» **What needs to be done**: Find the line containing "2. Vocês entregam em todo o Brasil?" in the entries below. Restate it and each line after it, word for word, up to and including the line containing "Devido à nossa".

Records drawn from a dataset
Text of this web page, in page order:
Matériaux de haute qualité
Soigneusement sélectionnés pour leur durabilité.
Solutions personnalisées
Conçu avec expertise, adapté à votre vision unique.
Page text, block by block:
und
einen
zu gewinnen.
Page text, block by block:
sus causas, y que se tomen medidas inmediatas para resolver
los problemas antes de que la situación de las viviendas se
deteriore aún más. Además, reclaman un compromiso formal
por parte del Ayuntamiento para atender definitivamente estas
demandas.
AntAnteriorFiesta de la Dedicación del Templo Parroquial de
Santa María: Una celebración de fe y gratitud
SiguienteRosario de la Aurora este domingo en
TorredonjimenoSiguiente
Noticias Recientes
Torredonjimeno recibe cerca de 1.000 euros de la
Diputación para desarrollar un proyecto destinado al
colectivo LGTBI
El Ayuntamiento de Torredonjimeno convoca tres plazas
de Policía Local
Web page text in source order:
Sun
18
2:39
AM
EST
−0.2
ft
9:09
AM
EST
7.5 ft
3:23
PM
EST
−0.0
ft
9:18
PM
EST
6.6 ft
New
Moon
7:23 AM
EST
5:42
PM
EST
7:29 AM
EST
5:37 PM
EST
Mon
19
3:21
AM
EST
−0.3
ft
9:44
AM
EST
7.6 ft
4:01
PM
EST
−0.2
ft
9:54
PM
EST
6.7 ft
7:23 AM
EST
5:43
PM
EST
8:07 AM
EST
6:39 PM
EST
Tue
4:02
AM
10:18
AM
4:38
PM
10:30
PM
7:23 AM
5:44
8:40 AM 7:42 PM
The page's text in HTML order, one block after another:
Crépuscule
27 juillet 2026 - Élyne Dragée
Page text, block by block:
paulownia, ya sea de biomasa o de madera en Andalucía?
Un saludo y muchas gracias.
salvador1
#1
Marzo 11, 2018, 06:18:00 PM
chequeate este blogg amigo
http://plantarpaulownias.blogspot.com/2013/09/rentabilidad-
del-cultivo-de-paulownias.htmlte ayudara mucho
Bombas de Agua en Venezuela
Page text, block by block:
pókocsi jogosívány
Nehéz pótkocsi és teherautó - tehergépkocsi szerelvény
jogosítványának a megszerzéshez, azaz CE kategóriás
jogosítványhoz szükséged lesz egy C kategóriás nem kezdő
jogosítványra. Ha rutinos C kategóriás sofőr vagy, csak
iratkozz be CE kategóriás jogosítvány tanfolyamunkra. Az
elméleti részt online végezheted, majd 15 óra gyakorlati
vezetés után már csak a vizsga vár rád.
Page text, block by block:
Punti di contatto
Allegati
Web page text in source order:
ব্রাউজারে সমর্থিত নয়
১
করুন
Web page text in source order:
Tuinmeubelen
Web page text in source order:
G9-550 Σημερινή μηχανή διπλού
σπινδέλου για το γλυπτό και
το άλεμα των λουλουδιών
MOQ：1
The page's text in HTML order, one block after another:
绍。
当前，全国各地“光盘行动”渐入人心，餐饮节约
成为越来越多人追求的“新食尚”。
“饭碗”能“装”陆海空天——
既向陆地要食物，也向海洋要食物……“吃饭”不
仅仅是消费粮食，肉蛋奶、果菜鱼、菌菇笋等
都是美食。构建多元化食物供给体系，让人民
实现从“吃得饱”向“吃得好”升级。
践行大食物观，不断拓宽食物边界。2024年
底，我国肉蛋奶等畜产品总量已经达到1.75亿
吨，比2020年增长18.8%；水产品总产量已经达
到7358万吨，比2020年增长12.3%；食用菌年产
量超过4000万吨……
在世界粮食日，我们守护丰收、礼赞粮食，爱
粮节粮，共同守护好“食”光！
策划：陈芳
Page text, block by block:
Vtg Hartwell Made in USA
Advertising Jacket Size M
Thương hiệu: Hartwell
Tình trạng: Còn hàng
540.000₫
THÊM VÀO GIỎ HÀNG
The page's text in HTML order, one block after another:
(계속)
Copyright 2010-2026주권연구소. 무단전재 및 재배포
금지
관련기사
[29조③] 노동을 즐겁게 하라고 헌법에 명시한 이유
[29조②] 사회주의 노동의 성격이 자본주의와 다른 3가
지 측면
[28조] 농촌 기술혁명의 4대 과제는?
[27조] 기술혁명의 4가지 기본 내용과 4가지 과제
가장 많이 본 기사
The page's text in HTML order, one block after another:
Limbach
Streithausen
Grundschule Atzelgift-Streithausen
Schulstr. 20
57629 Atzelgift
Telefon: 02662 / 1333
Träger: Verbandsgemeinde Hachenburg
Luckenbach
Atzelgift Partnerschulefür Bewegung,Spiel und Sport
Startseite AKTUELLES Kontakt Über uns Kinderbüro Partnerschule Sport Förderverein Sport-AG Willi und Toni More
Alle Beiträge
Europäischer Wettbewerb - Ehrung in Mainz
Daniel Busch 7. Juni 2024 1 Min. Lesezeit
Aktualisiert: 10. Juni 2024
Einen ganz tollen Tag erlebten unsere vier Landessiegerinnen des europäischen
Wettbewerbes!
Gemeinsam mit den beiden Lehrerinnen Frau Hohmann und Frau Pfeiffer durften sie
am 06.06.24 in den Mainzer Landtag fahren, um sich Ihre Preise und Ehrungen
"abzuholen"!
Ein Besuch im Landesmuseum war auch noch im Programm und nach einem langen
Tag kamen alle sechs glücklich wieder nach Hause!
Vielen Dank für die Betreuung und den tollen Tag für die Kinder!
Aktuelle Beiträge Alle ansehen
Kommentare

...

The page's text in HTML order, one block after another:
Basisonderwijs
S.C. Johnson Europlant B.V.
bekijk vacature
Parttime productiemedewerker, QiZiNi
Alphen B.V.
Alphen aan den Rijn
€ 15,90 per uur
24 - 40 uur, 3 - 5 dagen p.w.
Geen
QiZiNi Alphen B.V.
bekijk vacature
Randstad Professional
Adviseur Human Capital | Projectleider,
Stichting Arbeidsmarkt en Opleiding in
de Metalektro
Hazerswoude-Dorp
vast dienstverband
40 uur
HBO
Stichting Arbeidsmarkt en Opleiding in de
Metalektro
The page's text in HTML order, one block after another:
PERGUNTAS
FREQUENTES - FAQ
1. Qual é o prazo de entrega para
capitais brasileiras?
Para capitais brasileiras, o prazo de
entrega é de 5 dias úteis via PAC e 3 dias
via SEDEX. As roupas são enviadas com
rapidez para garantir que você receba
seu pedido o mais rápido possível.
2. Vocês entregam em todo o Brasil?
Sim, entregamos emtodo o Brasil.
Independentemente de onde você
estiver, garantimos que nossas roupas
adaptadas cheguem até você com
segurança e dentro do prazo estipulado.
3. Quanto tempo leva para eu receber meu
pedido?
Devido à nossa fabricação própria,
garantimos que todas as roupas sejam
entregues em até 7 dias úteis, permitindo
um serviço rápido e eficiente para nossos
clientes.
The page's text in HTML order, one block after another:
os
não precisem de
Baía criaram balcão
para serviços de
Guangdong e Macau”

» **Worked solution**:
2. Vocês entregam em todo o Brasil?
Sim, entregamos emtodo o Brasil.
Independentemente de onde você
estiver, garantimos que nossas roupas
adaptadas cheguem até você com
segurança e dentro do prazo estipulado.
3. Quanto tempo leva para eu receber meu
pedido?
Devido à nossa fabricação própria,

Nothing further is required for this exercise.